Take from the records below each line that holds "novas".
START Extracted data
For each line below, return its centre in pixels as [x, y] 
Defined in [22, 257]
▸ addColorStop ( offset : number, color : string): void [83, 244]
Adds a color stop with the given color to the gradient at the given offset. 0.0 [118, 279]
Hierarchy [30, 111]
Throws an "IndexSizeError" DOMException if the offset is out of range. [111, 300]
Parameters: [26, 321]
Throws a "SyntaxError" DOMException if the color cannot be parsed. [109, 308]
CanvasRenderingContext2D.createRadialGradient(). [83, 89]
END Extracted data
START Extracted data
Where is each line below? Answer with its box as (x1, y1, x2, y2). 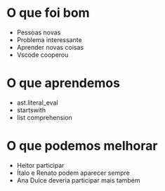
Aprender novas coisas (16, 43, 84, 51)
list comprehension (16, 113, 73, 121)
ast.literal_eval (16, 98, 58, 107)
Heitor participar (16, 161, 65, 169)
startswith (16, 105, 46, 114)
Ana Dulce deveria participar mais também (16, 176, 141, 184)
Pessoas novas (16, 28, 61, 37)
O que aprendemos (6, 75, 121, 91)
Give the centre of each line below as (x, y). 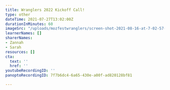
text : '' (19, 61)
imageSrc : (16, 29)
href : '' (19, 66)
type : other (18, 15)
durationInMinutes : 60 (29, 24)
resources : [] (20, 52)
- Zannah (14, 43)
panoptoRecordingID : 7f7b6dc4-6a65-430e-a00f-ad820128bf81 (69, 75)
END Extracted data
_The completed task_
Aprender novas coisas (16, 43, 84, 51)
Pessoas novas (16, 28, 61, 37)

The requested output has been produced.